--- Data Enclosed Below ---

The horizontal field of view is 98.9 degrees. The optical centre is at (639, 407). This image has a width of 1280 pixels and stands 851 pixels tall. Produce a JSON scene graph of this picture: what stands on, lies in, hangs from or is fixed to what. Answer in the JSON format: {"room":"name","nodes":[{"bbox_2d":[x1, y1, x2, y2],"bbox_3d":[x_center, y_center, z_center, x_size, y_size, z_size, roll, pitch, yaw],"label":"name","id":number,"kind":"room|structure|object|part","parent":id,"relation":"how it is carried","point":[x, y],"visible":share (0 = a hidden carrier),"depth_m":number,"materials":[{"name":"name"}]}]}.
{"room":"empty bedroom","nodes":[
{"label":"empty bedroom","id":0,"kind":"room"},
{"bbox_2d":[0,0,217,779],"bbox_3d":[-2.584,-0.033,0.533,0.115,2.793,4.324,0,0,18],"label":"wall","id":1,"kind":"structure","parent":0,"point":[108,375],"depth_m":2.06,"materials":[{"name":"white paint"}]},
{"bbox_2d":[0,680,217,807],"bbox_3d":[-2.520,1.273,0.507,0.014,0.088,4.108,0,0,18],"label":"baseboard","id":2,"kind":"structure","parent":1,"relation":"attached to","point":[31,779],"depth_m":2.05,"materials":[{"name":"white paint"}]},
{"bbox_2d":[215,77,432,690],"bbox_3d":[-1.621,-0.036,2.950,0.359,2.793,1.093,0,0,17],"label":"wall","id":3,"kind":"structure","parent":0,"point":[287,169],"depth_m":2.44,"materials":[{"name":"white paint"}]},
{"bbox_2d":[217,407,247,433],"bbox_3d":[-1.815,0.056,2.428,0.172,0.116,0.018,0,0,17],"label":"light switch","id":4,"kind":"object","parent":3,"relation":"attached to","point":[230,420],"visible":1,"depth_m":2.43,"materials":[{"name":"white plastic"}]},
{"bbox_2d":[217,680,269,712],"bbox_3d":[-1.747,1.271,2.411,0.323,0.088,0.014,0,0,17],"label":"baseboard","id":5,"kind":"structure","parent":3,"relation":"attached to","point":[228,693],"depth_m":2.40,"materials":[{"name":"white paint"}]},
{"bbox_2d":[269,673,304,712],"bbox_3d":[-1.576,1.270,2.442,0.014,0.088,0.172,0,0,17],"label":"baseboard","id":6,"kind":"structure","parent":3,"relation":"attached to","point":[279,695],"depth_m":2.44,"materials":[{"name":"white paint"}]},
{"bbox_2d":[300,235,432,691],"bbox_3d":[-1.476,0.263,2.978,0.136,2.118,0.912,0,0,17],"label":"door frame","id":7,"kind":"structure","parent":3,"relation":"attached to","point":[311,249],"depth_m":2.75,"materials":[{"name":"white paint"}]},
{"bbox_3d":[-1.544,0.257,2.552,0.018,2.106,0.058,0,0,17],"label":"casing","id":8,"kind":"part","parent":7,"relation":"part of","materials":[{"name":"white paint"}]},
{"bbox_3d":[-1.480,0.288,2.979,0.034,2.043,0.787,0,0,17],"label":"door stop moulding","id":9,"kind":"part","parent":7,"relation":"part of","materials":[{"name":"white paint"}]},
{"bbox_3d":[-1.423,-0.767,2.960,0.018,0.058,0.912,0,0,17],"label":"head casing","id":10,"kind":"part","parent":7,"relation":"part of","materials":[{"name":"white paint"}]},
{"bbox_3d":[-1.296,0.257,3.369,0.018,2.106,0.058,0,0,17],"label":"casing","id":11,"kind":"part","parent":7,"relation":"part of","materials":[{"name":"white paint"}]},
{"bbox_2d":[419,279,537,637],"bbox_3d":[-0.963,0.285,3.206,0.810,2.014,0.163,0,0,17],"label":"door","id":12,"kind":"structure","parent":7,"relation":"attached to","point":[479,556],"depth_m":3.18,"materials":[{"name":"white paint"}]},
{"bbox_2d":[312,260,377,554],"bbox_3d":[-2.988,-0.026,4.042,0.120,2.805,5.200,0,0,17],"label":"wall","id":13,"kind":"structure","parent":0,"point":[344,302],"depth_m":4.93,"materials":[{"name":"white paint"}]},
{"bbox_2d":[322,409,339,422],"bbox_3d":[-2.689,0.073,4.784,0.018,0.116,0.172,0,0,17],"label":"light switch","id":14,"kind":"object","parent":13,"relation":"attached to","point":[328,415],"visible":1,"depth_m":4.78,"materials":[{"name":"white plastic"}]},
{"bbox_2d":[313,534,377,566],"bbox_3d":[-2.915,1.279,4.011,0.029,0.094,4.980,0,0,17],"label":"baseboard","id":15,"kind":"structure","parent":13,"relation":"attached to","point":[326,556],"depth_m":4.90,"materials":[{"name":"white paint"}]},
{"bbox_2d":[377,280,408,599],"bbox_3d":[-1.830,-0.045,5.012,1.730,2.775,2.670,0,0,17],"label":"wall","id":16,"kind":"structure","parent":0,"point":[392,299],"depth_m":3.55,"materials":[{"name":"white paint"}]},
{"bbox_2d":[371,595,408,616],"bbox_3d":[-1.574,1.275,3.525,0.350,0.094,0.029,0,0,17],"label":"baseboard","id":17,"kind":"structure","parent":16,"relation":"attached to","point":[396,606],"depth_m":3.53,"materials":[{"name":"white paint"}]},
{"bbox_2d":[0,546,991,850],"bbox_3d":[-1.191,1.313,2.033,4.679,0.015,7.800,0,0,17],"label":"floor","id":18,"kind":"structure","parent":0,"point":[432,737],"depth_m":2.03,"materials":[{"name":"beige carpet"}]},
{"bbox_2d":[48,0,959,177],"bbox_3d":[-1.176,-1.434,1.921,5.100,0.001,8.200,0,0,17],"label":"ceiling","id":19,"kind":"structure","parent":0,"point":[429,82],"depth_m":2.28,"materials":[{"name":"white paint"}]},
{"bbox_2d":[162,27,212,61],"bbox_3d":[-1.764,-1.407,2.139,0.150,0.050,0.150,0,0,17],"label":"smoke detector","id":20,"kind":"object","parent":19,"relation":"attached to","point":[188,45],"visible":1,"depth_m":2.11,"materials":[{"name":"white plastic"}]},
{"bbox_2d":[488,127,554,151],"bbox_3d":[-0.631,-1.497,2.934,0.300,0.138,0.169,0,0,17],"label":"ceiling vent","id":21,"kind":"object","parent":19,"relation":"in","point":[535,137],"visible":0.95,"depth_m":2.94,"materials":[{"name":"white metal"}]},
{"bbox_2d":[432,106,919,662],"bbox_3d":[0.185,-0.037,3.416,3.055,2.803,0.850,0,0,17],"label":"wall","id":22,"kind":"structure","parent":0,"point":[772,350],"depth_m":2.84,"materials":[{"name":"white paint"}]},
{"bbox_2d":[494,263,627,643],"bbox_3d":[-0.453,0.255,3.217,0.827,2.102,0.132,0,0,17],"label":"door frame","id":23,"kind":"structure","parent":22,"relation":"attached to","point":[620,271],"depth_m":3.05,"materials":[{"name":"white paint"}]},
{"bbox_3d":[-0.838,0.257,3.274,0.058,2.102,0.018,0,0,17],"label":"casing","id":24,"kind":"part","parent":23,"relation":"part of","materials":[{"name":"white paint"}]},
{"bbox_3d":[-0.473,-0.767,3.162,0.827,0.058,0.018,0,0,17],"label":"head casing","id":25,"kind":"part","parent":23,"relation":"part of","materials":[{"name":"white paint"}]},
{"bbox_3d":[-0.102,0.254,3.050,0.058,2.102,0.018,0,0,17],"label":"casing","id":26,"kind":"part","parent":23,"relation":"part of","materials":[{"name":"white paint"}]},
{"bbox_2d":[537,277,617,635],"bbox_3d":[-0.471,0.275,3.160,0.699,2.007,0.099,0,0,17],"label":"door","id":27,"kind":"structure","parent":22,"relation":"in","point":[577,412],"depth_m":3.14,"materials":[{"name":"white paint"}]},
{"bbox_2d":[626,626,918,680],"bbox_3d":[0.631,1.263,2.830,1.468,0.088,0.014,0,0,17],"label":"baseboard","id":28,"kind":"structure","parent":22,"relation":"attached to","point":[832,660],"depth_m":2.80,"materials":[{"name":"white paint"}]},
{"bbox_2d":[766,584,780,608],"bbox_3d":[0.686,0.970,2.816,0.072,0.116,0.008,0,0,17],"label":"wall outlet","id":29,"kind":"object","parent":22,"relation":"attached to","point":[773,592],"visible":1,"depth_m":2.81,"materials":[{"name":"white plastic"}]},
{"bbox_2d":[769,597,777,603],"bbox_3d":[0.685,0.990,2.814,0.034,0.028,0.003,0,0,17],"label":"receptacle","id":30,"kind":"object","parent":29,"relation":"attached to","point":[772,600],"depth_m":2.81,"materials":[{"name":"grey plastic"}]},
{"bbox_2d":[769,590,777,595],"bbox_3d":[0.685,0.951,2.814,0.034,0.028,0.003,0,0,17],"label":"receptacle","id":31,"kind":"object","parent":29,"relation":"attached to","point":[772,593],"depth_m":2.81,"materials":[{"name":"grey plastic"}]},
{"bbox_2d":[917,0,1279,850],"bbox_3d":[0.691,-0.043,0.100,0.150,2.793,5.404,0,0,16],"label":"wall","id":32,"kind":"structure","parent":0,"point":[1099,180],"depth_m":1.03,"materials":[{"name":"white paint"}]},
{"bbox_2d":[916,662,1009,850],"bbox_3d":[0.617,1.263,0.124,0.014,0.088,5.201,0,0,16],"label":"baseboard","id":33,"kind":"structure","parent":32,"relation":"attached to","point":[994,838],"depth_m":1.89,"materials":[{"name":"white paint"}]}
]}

--- End of Enclosed Data ---
--- Data Enclosed Below ---

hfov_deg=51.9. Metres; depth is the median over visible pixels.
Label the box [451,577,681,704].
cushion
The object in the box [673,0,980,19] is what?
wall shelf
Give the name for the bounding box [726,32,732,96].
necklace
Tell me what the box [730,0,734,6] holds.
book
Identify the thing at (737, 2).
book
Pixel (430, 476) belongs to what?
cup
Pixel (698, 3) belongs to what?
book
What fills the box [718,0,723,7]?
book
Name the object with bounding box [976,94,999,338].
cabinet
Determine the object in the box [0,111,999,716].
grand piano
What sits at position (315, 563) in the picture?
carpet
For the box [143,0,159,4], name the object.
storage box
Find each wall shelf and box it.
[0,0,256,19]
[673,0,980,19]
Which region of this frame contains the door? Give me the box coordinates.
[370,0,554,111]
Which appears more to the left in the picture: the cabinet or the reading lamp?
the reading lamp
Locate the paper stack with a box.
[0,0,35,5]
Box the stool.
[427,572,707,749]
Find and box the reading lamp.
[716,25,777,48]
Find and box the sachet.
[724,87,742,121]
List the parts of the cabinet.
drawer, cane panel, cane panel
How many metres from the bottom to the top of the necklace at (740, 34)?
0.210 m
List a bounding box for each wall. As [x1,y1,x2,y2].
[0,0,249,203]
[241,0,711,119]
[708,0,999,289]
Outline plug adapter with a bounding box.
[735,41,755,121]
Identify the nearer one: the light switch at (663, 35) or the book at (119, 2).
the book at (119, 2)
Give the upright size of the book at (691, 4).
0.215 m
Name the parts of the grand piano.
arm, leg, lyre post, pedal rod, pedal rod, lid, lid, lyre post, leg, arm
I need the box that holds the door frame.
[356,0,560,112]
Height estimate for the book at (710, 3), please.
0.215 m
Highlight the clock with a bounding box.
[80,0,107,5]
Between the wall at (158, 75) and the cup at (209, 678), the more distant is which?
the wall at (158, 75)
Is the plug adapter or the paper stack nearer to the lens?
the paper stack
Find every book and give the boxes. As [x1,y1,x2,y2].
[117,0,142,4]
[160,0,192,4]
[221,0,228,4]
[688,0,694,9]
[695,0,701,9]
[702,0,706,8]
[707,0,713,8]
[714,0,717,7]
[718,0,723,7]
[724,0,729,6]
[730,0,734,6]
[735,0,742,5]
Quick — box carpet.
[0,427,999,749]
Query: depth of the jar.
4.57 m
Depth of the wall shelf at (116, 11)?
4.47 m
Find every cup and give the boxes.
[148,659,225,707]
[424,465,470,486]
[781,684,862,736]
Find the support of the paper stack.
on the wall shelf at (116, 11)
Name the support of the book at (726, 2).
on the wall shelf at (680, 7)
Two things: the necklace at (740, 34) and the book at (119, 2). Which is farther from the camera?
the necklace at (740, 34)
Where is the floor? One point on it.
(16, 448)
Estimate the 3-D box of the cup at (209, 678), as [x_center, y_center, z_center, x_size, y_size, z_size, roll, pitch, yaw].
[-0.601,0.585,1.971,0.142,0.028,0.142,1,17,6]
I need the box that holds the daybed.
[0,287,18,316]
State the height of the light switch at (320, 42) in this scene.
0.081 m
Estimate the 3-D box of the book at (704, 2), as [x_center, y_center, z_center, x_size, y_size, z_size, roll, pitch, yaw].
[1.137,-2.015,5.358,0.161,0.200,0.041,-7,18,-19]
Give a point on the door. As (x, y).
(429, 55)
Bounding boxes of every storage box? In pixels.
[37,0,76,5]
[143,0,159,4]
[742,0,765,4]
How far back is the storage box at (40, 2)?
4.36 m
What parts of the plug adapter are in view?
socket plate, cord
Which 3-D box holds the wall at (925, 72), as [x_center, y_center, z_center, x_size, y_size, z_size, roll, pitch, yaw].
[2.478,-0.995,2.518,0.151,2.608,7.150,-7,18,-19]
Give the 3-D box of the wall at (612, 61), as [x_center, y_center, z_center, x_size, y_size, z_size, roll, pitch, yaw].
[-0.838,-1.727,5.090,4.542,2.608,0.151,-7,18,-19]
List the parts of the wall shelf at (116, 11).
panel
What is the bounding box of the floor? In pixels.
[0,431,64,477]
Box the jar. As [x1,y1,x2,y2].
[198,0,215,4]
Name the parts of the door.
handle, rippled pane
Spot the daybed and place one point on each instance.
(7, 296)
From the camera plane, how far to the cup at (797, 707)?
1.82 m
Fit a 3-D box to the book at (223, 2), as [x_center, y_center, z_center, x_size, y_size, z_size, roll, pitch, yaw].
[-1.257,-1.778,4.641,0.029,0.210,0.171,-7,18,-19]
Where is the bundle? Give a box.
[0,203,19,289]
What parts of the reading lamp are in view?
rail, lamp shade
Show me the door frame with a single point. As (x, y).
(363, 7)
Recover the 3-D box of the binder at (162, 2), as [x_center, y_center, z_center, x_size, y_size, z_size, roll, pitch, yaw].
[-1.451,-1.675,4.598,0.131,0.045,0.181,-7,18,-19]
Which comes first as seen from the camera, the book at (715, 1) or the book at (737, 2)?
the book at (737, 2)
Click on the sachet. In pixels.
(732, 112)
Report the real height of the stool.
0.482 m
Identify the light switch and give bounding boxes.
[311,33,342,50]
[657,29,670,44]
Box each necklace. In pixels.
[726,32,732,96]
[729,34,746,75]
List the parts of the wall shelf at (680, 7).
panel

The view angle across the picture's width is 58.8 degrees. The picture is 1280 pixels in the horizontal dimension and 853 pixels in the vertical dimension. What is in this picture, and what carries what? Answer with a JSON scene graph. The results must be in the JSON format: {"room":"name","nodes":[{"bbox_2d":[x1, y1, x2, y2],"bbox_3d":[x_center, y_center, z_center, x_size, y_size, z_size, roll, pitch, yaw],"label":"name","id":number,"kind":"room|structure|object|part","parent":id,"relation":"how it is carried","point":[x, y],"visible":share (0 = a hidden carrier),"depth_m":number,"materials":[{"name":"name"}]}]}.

--- End of Enclosed Data ---

Exercise description - Taking the entries above, restate exactly those lines that fall between the line with "Identify the light" and the line with "The view angle", keeping both of those lines too.

Exercise output -
Identify the light switch and give bounding boxes.
[311,33,342,50]
[657,29,670,44]
Box each necklace. In pixels.
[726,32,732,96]
[729,34,746,75]
List the parts of the wall shelf at (680, 7).
panel

The view angle across the picture's width is 58.8 degrees. The picture is 1280 pixels in the horizontal dimension and 853 pixels in the vertical dimension. What is in this picture, and what carries what? Answer with a JSON scene graph. The results must be in the JSON format: {"room":"name","nodes":[{"bbox_2d":[x1, y1, x2, y2],"bbox_3d":[x_center, y_center, z_center, x_size, y_size, z_size, roll, pitch, yaw],"label":"name","id":number,"kind":"room|structure|object|part","parent":id,"relation":"how it is carried","point":[x, y],"visible":share (0 = a hidden carrier),"depth_m":number,"materials":[{"name":"name"}]}]}.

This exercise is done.